[Items listed in a dataset]
____

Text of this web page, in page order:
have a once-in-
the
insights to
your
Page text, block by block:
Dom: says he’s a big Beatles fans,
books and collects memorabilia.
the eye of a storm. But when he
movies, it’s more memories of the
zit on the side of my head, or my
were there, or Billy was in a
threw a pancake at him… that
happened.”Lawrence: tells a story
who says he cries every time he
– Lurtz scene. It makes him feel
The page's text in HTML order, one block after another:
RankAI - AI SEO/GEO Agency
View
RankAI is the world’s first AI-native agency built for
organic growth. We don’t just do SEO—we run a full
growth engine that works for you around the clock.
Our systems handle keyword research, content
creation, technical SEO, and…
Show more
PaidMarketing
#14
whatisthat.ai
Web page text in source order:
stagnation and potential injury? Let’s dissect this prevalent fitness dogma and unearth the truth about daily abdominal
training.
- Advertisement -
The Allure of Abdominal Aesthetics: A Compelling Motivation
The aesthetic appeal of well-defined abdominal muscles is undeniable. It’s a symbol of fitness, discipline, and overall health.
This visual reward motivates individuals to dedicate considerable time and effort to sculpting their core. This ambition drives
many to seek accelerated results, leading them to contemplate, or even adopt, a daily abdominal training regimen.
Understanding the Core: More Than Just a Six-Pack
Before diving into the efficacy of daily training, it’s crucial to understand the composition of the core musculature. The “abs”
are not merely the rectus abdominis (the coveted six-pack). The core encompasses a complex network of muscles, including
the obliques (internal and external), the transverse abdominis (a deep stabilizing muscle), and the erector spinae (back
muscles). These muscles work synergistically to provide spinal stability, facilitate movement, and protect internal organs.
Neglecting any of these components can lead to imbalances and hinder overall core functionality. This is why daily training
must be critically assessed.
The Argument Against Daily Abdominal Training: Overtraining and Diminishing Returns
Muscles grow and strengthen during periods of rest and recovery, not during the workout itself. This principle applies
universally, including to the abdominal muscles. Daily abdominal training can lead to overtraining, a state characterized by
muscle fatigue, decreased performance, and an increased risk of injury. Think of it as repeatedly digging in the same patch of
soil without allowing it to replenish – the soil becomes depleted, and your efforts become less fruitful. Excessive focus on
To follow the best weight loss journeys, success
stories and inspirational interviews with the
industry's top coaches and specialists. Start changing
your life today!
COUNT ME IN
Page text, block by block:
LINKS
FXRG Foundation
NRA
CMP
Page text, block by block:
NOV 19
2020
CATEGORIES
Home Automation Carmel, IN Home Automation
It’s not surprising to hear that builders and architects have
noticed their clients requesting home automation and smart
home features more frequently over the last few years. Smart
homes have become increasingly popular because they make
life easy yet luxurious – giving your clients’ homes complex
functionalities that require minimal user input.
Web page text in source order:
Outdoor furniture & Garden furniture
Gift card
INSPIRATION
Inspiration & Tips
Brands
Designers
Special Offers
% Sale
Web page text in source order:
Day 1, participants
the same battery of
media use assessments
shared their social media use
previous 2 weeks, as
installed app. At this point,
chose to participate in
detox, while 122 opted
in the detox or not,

____

**THE PROBLEM:**
Word for word, repeat the data from its first line through the line with "are not merely", including both of those lines and no others.

**TASK OUTPUT:**
Text of this web page, in page order:
have a once-in-
the
insights to
your
Page text, block by block:
Dom: says he’s a big Beatles fans,
books and collects memorabilia.
the eye of a storm. But when he
movies, it’s more memories of the
zit on the side of my head, or my
were there, or Billy was in a
threw a pancake at him… that
happened.”Lawrence: tells a story
who says he cries every time he
– Lurtz scene. It makes him feel
The page's text in HTML order, one block after another:
RankAI - AI SEO/GEO Agency
View
RankAI is the world’s first AI-native agency built for
organic growth. We don’t just do SEO—we run a full
growth engine that works for you around the clock.
Our systems handle keyword research, content
creation, technical SEO, and…
Show more
PaidMarketing
#14
whatisthat.ai
Web page text in source order:
stagnation and potential injury? Let’s dissect this prevalent fitness dogma and unearth the truth about daily abdominal
training.
- Advertisement -
The Allure of Abdominal Aesthetics: A Compelling Motivation
The aesthetic appeal of well-defined abdominal muscles is undeniable. It’s a symbol of fitness, discipline, and overall health.
This visual reward motivates individuals to dedicate considerable time and effort to sculpting their core. This ambition drives
many to seek accelerated results, leading them to contemplate, or even adopt, a daily abdominal training regimen.
Understanding the Core: More Than Just a Six-Pack
Before diving into the efficacy of daily training, it’s crucial to understand the composition of the core musculature. The “abs”
are not merely the rectus abdominis (the coveted six-pack). The core encompasses a complex network of muscles, including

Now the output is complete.